(Records excerpted from a collection)
[Start of Attachment]
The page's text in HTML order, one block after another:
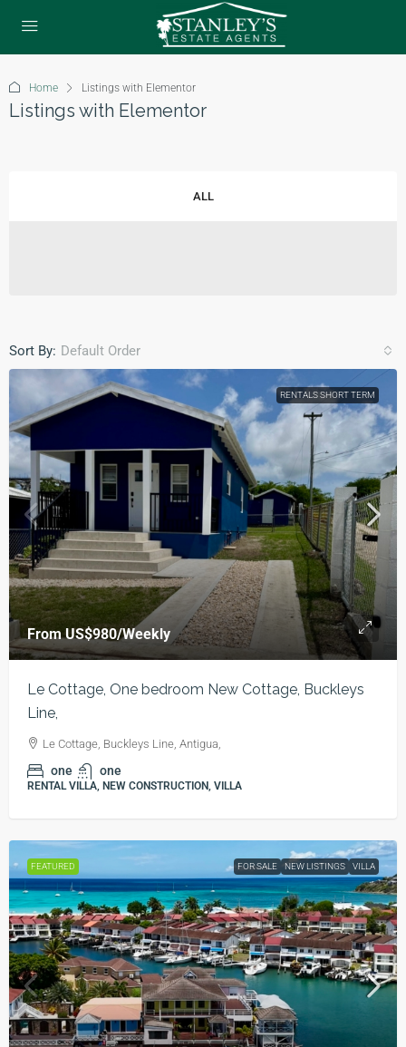
Home Listings with Elementor
Listings with Elementor
ALL
Sort By: Default Order
RENTALS SHORT TERM
FromUS$980/Weekly
Le Cottage, One bedroom New Cottage, Buckleys
Line,
Le Cottage, Buckleys Line, Antigua,
one one
RENTAL VILLA, NEW CONSTRUCTION, VILLA
FEATURED FOR SALE NEW LISTINGS VILLA
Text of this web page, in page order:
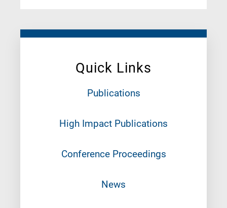
Quick Links
Publications
High Impact Publications
Conference Proceedings
News
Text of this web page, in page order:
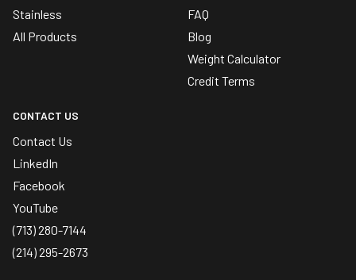
Stainless
All Products
FAQ
Blog
Weight Calculator
Credit Terms
CONTACT US
Contact Us
LinkedIn
Facebook
YouTube
(713) 280-7144
(214) 295-2673
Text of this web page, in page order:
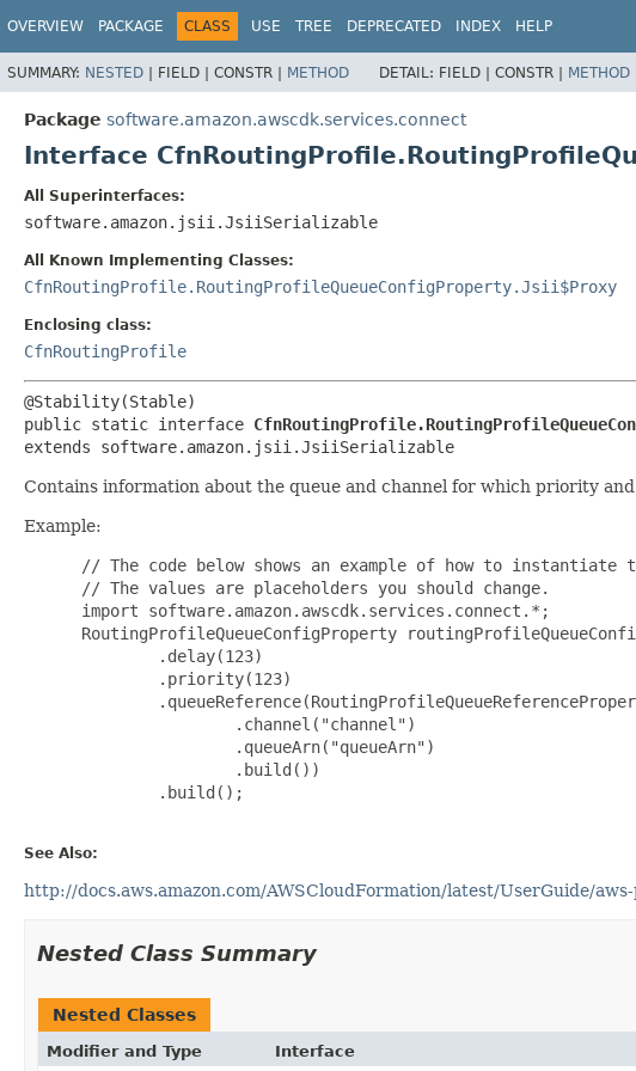
OVERVIEW PACKAGE CLASS USE TREE DEPRECATED INDEX HELP
SUMMARY: NESTED | FIELD | CONSTR | METHOD DETAIL: FIELD | CONSTR | METHOD
Package software.amazon.awscdk.services.connect
Interface
All Superinterfaces:
software.amazon.jsii.JsiiSerializable
All Known Implementing Classes:
CfnRoutingProfile.RoutingProfileQueueConfigProperty.Jsii$Proxy
Enclosing class:
CfnRoutingProfile
public static interface
extends software.amazon.jsii.JsiiSerializable
Contains information about the queue and channel for which priority and
Example:
// The code below shows an example of how to instantiate
// The values are placeholders you should change.
import software.amazon.awscdk.services.connect.*;
RoutingProfileQueueConfigProperty
         .delay(123)
         .priority(123)
                 .channel("channel")
                 .queueArn("queueArn")
                 .build())
         .build();
See Also:
http://docs.aws.amazon.com/AWSCloudFormation/latest/UserGuide/
Nested Class Summary
Nested Classes
Modifier and Type Interface
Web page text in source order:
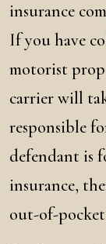
insurance
If you have
motorist
carrier will
responsible
defendant is
insurance,
out-of-pocket
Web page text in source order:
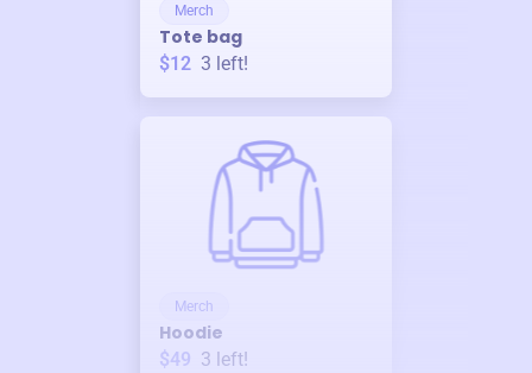
Merch
Tote bag
$12 3 left!
Merch
Hoodie
$49 3 left!
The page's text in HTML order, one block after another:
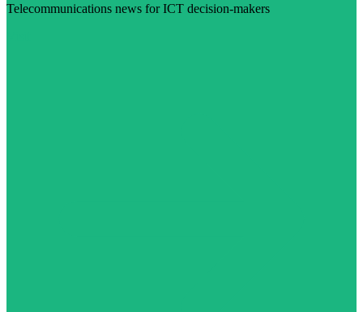
Telecommunications news for ICT decision-makers
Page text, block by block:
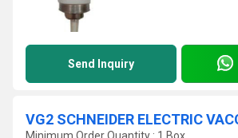
Send Inquiry
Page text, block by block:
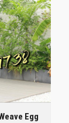
Egg
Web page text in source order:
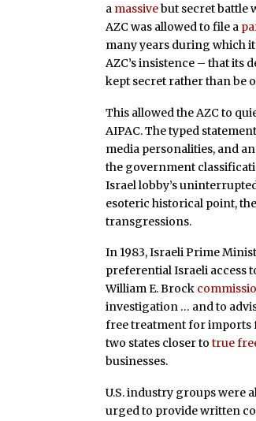
a massivebut secret battle
AZC was allowed to file a
many years during which
AZC’s insistence – that
kept secret rather than be
This allowed the AZC to
AIPAC. The typed
media personalities, and
the government
Israel lobby’s
esoteric historical point,
transgressions.
In 1983, Israeli Prime
preferential Israeli access
William E. Brock
investigation … and to
free treatment for imports
two states closer totrue
businesses.
U.S. industry groups were
urged to provide written
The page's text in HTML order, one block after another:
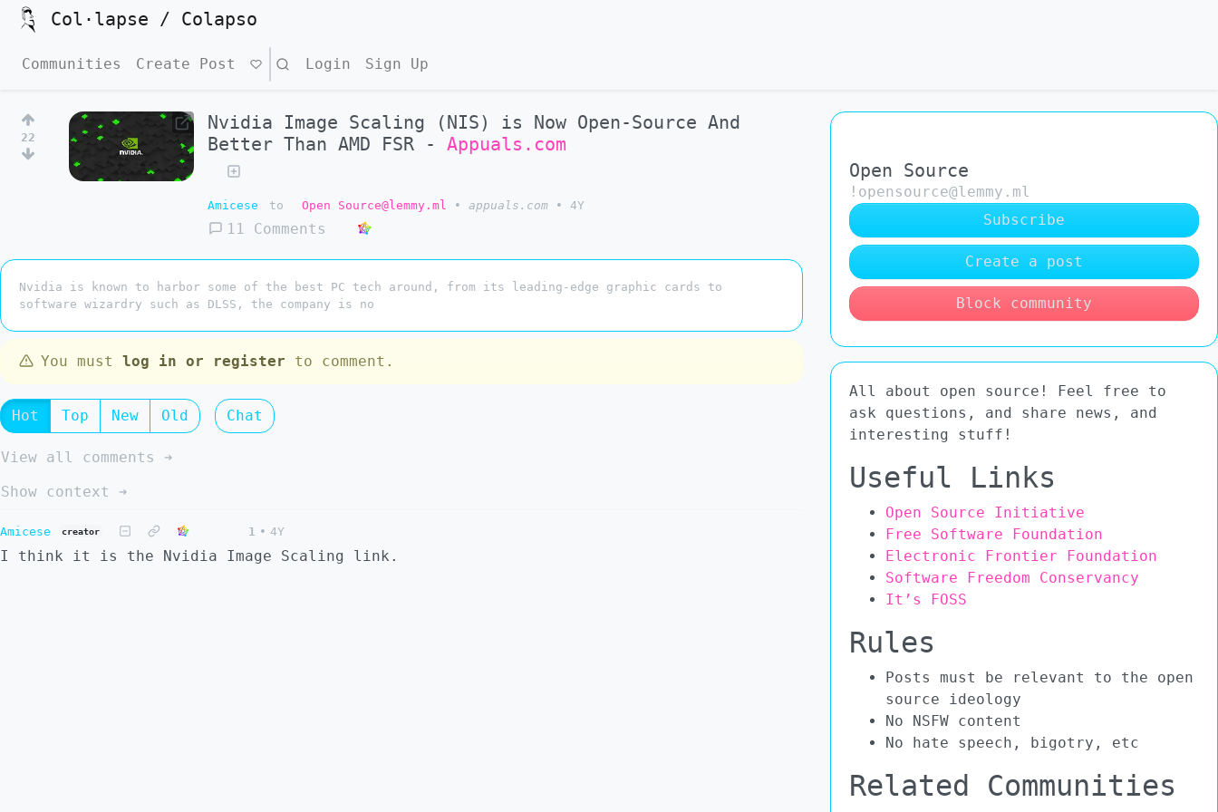
Col·lapse / Colapso
Communities Create Post Search Login Sign Up
22
Nvidia Image Scaling (NIS) is Now Open-Source And
Better Than AMD FSR - Appuals.com
Amicese to Open Source@lemmy.ml • appuals.com • 4Y
11 Comments
Nvidia is known to harbor some of the best PC tech around, from its leading-edge graphic cards to
software wizardry such as DLSS, the company is no
You must log in or register to comment.
Hot Top New Old Chat
View all comments ➔
Show context ➔
Amicese creator 1 • 4Y
I think it is the Nvidia Image Scaling link.
Open Source
!opensource@lemmy.ml
Subscribe
Create a post
Block community
All about open source! Feel free to
ask questions, and share news, and
interesting stuff!
Useful Links
Open Source Initiative
Free Software Foundation
Electronic Frontier Foundation
Software Freedom Conservancy
It’s FOSS
Rules
Posts must be relevant to the open
source ideology
No NSFW content
No hate speech, bigotry, etc
Related Communities
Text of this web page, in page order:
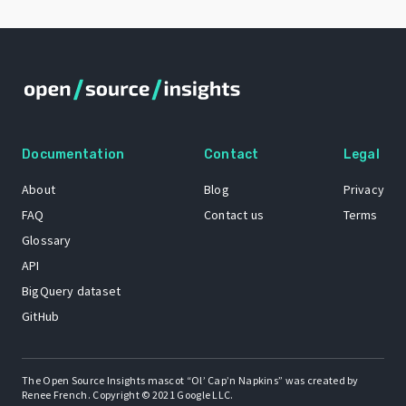
Documentation
About
FAQ
Glossary
API
BigQuery dataset
GitHub
Contact
Blog
Contact us
Legal
Privacy
Terms
The Open Source Insights mascot “Ol’ Cap’n Napkins” was created by
Renee French. Copyright © 2021 Google LLC.
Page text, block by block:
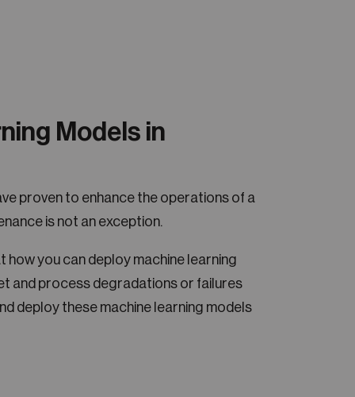
Models in
proven to enhance the operations of a
is not an exception.
how you can deploy machine learning
and process degradations or failures
deploy these machine learning models
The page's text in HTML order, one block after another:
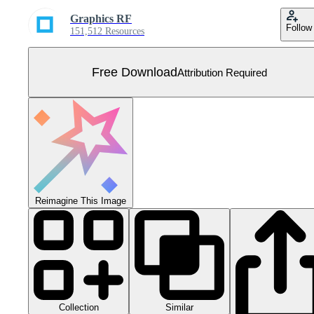
Graphics RF
151,512 Resources Follow
Free DownloadAttribution Required
Reimagine This Image
Collection Similar
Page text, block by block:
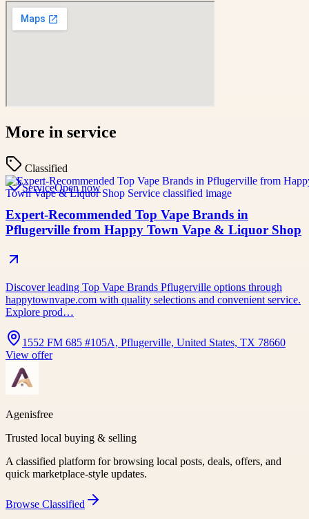
More in service
Classified
ServiceOpen now
Expert-Recommended Top Vape Brands in
Pflugerville from Happy Town Vape & Liquor Shop
Discover leading Top Vape Brands Pflugerville options through
happytownvape.com with quality selections and convenient service.
Explore prod…
1552 FM 685 #105A, Pflugerville, United States, TX 78660
View offer
Agenisfree
Trusted local buying & selling
A classified platform for browsing local posts, deals, offers, and
quick marketplace-style updates.
Browse Classified
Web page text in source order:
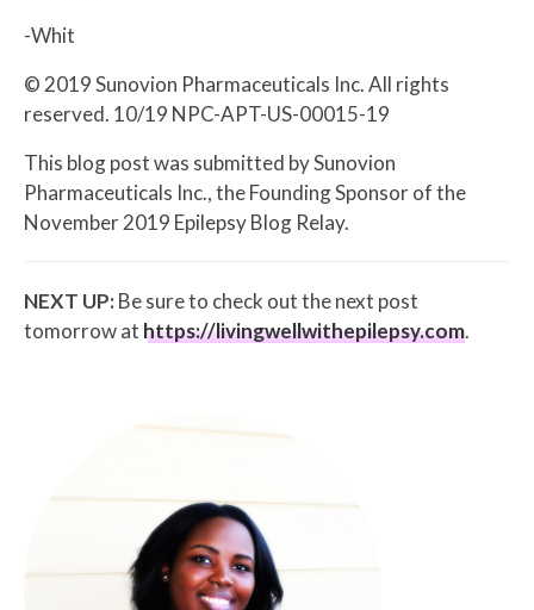
-Whit
© 2019 Sunovion Pharmaceuticals Inc. All rights
reserved. 10/19 NPC-APT-US-00015-19
This blog post was submitted by Sunovion
Pharmaceuticals Inc., the Founding Sponsor of the
November 2019 Epilepsy Blog Relay.
NEXT UP:Be sure to check out the next post
tomorrow at https://livingwellwithepilepsy.com.
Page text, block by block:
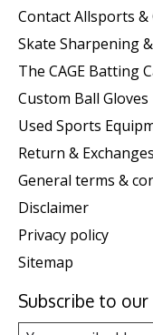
[End of Attachment]
→ **TASK STATEMENT**:
Looking at the records above, which lines contain "channel"? Copy those lines.

→ **THE COMPLETED TASK**:
Contains information about the queue and channel for which priority and
                 .channel("channel")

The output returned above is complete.